Decision to amputate
The extent of the “zone of injury” is dependent upon the mechanism of injury (i.e., blast, gunshot, and crush injuries), as well as the co-morbidities and physiologic status of the casualty. Factors such as severe blood loss with massive resuscitation, burns, compartment syndrome, tourniquet use, and contamination load often extend the actual amount of tissue damage beyond that which is apparent on initial visual inspection.
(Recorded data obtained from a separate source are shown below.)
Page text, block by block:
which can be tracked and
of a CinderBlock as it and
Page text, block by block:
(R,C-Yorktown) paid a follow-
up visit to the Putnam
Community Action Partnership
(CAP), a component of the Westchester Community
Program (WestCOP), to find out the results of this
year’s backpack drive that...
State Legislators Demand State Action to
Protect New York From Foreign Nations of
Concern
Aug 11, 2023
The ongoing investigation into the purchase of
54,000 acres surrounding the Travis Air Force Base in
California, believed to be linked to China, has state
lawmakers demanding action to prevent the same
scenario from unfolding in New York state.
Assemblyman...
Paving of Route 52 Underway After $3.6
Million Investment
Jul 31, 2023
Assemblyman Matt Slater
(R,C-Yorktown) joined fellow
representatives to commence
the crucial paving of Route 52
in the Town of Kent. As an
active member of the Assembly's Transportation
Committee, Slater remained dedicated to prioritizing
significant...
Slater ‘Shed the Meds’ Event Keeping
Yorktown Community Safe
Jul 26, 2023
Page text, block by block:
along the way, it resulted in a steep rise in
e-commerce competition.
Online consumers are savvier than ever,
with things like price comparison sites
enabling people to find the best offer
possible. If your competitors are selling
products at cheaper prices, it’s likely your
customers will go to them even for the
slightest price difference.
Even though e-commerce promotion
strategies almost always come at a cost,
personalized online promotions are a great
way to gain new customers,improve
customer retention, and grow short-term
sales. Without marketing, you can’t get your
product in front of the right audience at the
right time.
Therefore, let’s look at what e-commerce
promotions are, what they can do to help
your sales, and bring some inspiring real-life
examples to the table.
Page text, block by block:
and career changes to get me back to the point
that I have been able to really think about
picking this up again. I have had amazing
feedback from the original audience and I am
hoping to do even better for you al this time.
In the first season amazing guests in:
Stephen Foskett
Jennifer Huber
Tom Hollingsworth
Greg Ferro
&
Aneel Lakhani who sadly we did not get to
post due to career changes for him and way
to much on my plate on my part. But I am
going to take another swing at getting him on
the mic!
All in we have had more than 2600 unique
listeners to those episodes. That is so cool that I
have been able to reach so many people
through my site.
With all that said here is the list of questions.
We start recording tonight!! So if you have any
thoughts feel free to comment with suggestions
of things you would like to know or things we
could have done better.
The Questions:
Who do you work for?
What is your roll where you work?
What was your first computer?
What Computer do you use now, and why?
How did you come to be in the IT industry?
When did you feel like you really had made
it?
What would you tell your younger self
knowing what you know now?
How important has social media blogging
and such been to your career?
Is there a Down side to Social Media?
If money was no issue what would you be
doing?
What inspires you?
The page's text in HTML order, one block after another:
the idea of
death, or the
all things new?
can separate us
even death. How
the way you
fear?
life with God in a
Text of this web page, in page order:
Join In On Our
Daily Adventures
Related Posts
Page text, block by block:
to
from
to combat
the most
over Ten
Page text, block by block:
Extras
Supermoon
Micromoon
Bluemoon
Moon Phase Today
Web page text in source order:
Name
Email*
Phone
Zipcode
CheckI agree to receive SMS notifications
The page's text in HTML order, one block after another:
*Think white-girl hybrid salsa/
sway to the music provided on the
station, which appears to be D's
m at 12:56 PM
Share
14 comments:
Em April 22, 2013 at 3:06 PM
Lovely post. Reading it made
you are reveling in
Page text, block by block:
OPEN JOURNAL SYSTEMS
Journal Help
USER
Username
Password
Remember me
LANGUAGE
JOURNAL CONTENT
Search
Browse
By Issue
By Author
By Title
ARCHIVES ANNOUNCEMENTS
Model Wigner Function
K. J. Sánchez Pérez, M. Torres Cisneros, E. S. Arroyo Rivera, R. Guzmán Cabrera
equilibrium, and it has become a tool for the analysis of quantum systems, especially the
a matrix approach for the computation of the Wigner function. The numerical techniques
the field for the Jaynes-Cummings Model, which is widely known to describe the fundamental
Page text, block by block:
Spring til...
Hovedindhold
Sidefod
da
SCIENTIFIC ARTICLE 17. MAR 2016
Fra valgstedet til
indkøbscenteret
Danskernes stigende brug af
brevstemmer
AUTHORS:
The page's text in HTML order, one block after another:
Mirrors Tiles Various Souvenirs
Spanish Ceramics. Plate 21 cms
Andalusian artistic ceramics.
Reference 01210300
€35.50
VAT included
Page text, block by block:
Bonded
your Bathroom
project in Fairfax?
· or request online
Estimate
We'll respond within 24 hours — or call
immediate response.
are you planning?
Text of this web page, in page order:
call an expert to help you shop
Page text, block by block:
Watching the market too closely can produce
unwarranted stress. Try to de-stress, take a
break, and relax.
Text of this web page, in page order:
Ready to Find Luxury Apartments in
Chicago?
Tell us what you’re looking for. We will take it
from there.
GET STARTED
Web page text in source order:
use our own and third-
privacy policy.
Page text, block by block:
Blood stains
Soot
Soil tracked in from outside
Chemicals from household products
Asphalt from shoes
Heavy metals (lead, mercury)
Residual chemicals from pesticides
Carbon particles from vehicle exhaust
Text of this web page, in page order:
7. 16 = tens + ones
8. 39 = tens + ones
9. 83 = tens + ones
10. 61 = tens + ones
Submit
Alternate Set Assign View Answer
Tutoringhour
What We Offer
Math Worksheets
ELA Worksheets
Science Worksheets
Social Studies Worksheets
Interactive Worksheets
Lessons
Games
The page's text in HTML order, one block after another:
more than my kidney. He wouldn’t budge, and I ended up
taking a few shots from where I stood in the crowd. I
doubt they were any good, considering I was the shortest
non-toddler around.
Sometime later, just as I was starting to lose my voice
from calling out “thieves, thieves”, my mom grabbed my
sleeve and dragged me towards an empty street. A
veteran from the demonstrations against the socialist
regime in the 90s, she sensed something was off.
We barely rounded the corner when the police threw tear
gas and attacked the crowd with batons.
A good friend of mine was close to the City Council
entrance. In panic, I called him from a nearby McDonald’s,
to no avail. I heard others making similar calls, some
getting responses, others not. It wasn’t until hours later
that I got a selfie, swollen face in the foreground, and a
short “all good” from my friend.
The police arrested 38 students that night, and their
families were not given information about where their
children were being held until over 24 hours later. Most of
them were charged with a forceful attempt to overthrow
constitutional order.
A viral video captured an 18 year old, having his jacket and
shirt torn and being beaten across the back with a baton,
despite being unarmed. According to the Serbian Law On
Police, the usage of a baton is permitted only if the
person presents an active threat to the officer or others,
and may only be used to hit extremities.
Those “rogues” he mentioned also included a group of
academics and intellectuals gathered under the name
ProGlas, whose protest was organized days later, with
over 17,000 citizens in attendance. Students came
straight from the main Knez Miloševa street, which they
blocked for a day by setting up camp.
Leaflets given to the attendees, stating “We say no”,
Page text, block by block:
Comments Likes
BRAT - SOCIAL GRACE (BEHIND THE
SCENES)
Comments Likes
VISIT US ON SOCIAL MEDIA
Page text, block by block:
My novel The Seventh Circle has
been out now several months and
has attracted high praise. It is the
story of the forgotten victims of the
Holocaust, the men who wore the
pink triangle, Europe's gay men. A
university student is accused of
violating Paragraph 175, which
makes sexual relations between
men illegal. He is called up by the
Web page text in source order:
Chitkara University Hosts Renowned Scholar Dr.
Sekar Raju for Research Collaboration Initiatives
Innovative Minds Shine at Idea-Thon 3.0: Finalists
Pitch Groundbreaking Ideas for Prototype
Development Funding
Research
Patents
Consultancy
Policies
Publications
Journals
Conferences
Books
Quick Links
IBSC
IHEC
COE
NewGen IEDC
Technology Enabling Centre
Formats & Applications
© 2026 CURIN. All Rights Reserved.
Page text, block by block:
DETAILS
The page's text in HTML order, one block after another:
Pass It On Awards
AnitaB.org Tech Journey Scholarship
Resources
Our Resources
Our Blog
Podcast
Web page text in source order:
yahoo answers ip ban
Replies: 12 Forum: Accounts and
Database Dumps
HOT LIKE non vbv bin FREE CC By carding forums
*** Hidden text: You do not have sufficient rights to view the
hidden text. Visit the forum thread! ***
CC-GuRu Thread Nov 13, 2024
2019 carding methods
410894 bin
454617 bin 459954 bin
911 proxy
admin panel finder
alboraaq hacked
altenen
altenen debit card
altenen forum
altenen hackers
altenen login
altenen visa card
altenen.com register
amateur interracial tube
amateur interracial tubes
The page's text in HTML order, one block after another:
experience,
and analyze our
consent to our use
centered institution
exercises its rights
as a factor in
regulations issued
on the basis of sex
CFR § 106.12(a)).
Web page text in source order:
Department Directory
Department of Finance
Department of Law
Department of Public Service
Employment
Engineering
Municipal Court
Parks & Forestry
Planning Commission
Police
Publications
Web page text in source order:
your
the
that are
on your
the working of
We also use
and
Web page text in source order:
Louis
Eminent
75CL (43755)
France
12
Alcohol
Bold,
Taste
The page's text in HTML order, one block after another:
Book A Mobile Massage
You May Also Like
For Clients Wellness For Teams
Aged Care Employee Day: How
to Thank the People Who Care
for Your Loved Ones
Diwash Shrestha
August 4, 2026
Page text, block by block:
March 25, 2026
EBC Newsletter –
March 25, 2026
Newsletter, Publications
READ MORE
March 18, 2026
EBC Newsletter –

Amputation terminology includes traumatic amputations, which are immediate extremity amputations caused by the wounding mechanism itself. Primary amputations are those performed by a surgical team after evaluation of the mangled extremity, with the decision not to pursue limb salvage for whatever reason. Secondary amputations can occur early (within 90 days) or late (after 90 days), with the latter referring to those amputations occurring after an initial attempt at limb salvage has been undertaken. Most commonly, primary and early secondary amputations are performed for vascular injuries not amenable to repair or resulting in prolonged limb ischaemia, nerve injuries not compatible with a functional extremity, or extensive nonviable tissue with potential for uncontrolled sepsis. Late secondary amputations are generally performed due to patient preference or major complications (e.g., flap failure, recurrent osteomyelitis, persistent poor function or pain) of attempted limb salvage. Current consensus regarding extremity amputation following battle injury is to preserve limb length and vascularity, facilitate adequate wound drainage, and achieve eventual coverage and closure of the amputation wound.
Although a number of scoring systems to predict the need for amputation exist, none is widely accepted or validated in the combat trauma population. Intact or the potential to restore perfusion (by vascular repair or shunt) may be the first determinant. If perfusion can be restored, any decision regarding amputation for nerve or bone loss can potentially be deferred until later, with the structurally unstable limb stabilized for transport by splinting or external fixation. Given the time sometimes required to restore perfusion, amputation may be necessary as a damage control procedure in a massively injured patient.